START Supplied records

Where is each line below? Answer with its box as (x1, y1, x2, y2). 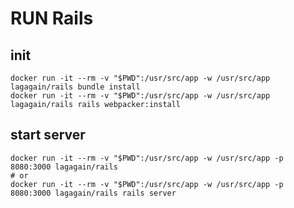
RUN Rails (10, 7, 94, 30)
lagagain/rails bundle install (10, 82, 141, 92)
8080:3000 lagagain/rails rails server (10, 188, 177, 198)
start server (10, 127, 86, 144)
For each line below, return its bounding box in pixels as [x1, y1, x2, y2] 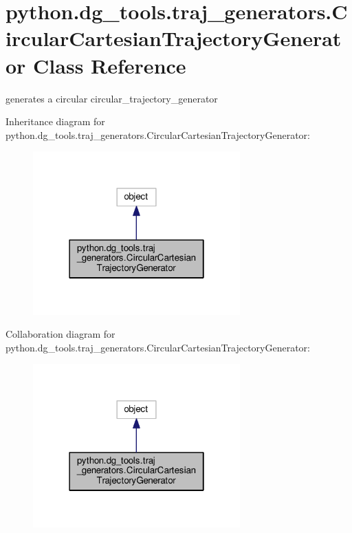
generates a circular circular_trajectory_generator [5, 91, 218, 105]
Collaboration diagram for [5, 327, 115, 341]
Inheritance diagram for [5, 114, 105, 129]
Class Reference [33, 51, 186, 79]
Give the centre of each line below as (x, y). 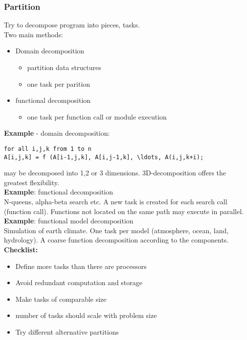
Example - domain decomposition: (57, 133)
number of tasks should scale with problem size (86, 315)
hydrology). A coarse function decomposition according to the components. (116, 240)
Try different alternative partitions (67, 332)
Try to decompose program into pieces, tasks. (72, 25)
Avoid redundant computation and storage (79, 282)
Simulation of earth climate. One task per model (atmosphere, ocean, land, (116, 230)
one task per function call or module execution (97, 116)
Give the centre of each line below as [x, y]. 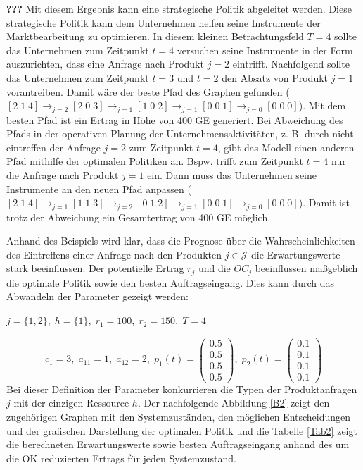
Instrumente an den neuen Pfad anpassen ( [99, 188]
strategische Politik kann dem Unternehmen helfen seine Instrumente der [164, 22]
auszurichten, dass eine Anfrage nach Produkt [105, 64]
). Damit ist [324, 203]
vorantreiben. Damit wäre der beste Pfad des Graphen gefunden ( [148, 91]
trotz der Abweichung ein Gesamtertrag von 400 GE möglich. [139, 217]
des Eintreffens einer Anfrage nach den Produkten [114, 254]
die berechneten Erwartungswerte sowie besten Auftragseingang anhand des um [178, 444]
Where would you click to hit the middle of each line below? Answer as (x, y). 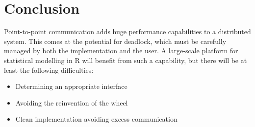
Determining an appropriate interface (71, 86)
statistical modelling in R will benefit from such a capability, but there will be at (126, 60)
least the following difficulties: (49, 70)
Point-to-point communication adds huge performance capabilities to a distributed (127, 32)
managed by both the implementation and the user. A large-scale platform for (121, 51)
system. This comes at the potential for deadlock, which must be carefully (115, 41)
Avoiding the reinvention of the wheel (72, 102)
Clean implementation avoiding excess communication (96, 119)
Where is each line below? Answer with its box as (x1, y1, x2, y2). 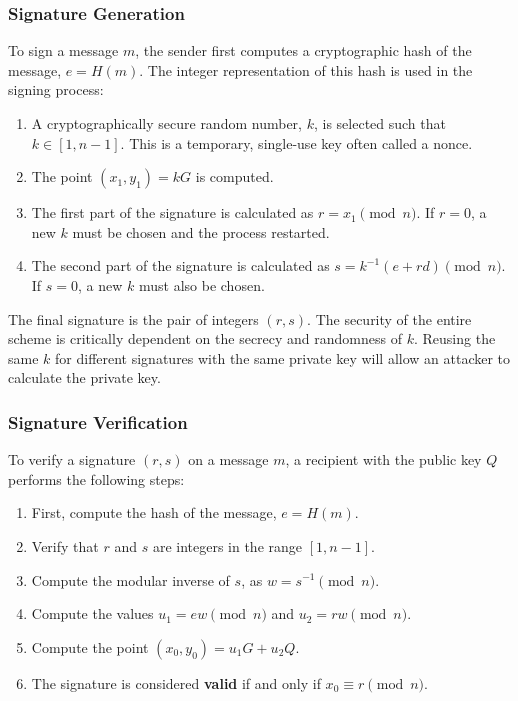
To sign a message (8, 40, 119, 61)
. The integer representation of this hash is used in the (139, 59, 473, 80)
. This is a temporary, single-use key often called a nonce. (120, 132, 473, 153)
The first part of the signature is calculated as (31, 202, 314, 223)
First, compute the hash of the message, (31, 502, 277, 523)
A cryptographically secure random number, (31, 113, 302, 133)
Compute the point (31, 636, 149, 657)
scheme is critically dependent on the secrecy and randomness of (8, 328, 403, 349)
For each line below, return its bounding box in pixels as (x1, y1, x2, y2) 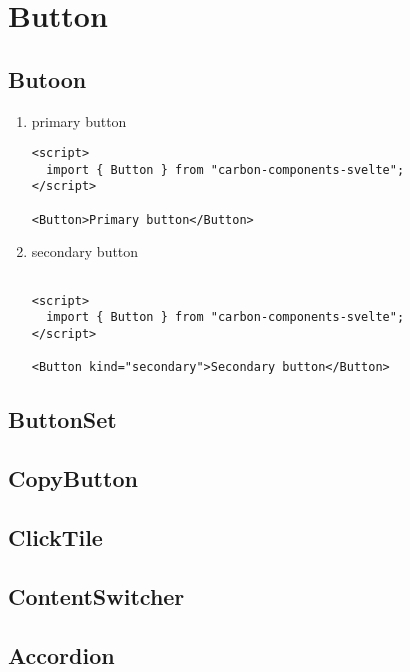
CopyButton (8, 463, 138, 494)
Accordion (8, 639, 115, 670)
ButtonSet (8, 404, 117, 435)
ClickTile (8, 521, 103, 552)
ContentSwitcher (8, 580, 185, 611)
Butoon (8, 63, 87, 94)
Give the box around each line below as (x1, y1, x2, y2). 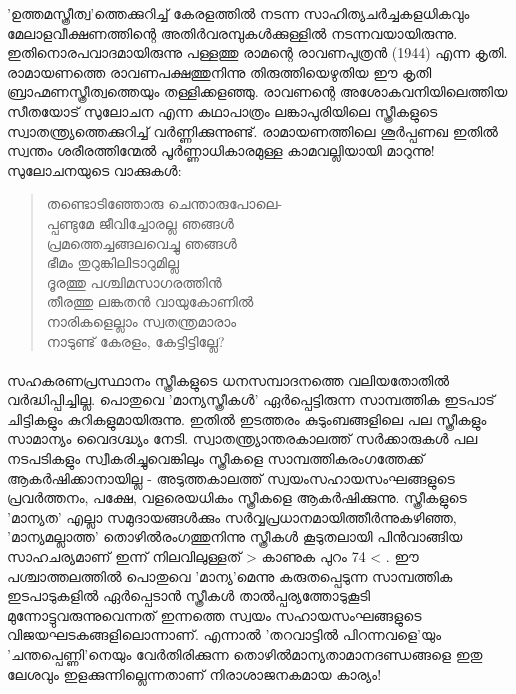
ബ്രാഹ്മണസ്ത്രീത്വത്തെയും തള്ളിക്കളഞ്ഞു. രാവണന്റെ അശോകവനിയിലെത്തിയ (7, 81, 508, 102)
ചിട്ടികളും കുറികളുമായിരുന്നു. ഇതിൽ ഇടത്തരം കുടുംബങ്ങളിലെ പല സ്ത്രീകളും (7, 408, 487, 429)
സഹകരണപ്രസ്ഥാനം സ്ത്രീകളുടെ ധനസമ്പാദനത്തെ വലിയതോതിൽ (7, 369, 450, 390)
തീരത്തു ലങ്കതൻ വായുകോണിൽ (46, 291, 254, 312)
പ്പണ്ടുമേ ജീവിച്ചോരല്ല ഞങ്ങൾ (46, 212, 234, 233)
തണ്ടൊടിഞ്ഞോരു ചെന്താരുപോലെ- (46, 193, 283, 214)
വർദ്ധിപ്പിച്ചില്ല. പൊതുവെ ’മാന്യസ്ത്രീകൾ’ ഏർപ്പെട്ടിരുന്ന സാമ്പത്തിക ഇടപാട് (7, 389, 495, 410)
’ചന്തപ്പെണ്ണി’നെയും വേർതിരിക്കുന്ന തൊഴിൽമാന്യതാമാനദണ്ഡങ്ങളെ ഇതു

END Supplied records

What to do:
Output every entry verbatim but skip the pictures.

Reply to the task:
Where is each line below? Answer with its box as (x1, y1, x2, y2). 
RUN Rails (10, 7, 94, 30)
lagagain/rails bundle install (10, 82, 141, 92)
8080:3000 lagagain/rails rails server (10, 188, 177, 198)
start server (10, 127, 86, 144)
For each line below, return its bounding box in pixels as [x1, y1, x2, y2] 
generates a circular circular_trajectory_generator [5, 91, 218, 105]
Collaboration diagram for [5, 327, 115, 341]
Inheritance diagram for [5, 114, 105, 129]
Class Reference [33, 51, 186, 79]
Give the centre of each line below as (x, y). 
Example - domain decomposition: (57, 133)
number of tasks should scale with problem size (86, 315)
hydrology). A coarse function decomposition according to the components. (116, 240)
Try different alternative partitions (67, 332)
Try to decompose program into pieces, tasks. (72, 25)
Avoid redundant computation and storage (79, 282)
Simulation of earth climate. One task per model (atmosphere, ocean, land, (116, 230)
one task per function call or module execution (97, 116)
Give the centre of each line below as [x, y]. 
Instrumente an den neuen Pfad anpassen ( [99, 188]
strategische Politik kann dem Unternehmen helfen seine Instrumente der [164, 22]
auszurichten, dass eine Anfrage nach Produkt [105, 64]
). Damit ist [324, 203]
vorantreiben. Damit wäre der beste Pfad des Graphen gefunden ( [148, 91]
trotz der Abweichung ein Gesamtertrag von 400 GE möglich. [139, 217]
des Eintreffens einer Anfrage nach den Produkten [114, 254]
die berechneten Erwartungswerte sowie besten Auftragseingang anhand des um [178, 444]
Where would you click to hit the middle of each line below? Answer as (x, y). 
Determining an appropriate interface (71, 86)
statistical modelling in R will benefit from such a capability, but there will be at (126, 60)
least the following difficulties: (49, 70)
Point-to-point communication adds huge performance capabilities to a distributed (127, 32)
managed by both the implementation and the user. A large-scale platform for (121, 51)
system. This comes at the potential for deadlock, which must be carefully (115, 41)
Avoiding the reinvention of the wheel (72, 102)
Clean implementation avoiding excess communication (96, 119)
Where is each line below? Answer with its box as (x1, y1, x2, y2). 
To sign a message (8, 40, 119, 61)
. The integer representation of this hash is used in the (139, 59, 473, 80)
. This is a temporary, single-use key often called a nonce. (120, 132, 473, 153)
The first part of the signature is calculated as (31, 202, 314, 223)
First, compute the hash of the message, (31, 502, 277, 523)
A cryptographically secure random number, (31, 113, 302, 133)
Compute the point (31, 636, 149, 657)
scheme is critically dependent on the secrecy and randomness of (8, 328, 403, 349)
For each line below, return its bounding box in pixels as (x1, y1, x2, y2) 
CopyButton (8, 463, 138, 494)
Accordion (8, 639, 115, 670)
ButtonSet (8, 404, 117, 435)
ClickTile (8, 521, 103, 552)
ContentSwitcher (8, 580, 185, 611)
Butoon (8, 63, 87, 94)
Give the box around each line below as (x1, y1, x2, y2). 
ബ്രാഹ്മണസ്ത്രീത്വത്തെയും തള്ളിക്കളഞ്ഞു. രാവണന്റെ അശോകവനിയിലെത്തിയ (7, 81, 508, 102)
ചിട്ടികളും കുറികളുമായിരുന്നു. ഇതിൽ ഇടത്തരം കുടുംബങ്ങളിലെ പല സ്ത്രീകളും (7, 408, 487, 429)
സഹകരണപ്രസ്ഥാനം സ്ത്രീകളുടെ ധനസമ്പാദനത്തെ വലിയതോതിൽ (7, 369, 450, 390)
തീരത്തു ലങ്കതൻ വായുകോണിൽ (46, 291, 254, 312)
പ്പണ്ടുമേ ജീവിച്ചോരല്ല ഞങ്ങൾ (46, 212, 234, 233)
തണ്ടൊടിഞ്ഞോരു ചെന്താരുപോലെ- (46, 193, 283, 214)
വർദ്ധിപ്പിച്ചില്ല. പൊതുവെ ’മാന്യസ്ത്രീകൾ’ ഏർപ്പെട്ടിരുന്ന സാമ്പത്തിക ഇടപാട് (7, 389, 495, 410)
’ചന്തപ്പെണ്ണി’നെയും വേർതിരിക്കുന്ന തൊഴിൽമാന്യതാമാനദണ്ഡങ്ങളെ ഇതു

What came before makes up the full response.